*PROMPT*. Return each line of the data below that contains the string "will".

*DATASET CONTENT*.
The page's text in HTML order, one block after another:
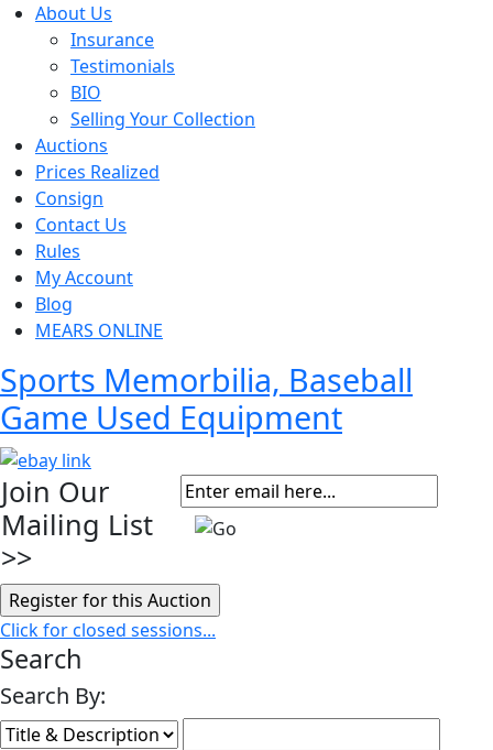
About Us
Insurance
Testimonials
BIO
Selling Your Collection
Auctions
Prices Realized
Consign
Contact Us
Rules
My Account
Blog
MEARS ONLINE
Sports Memorbilia, Baseball
Game Used Equipment
Join Our
Mailing List
>>
Click for closed sessions...
Search
Search By:
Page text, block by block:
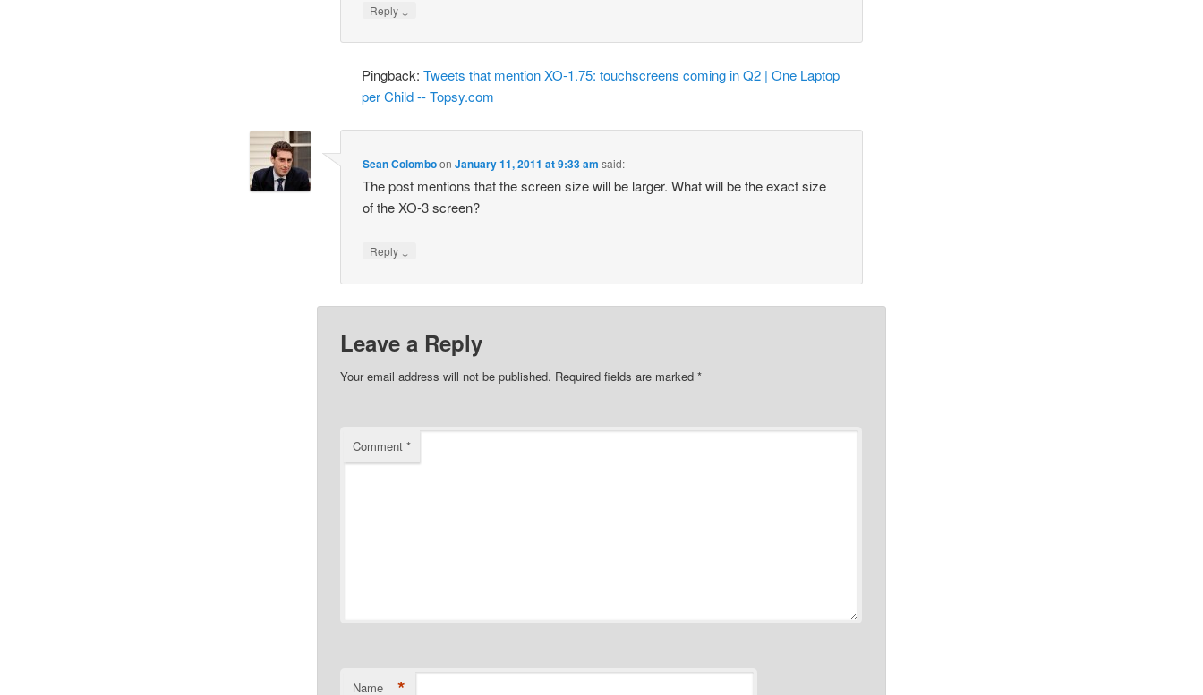
Reply ↓
Pingback:Tweets that mention XO-1.75: touchscreens coming in Q2 | One Laptop
per Child -- Topsy.com
Sean ColomboonJanuary 11, 2011 at 9:33 am said:
The post mentions that the screen size will be larger. What will be the exact size
of the XO-3 screen?
Reply ↓
Leave a Reply
Your email address will not be published. Required fields are marked *
Comment *
Name *

*WRITTEN SOLUTION*.
The post mentions that the screen size will be larger. What will be the exact size
Your email address will not be published. Required fields are marked *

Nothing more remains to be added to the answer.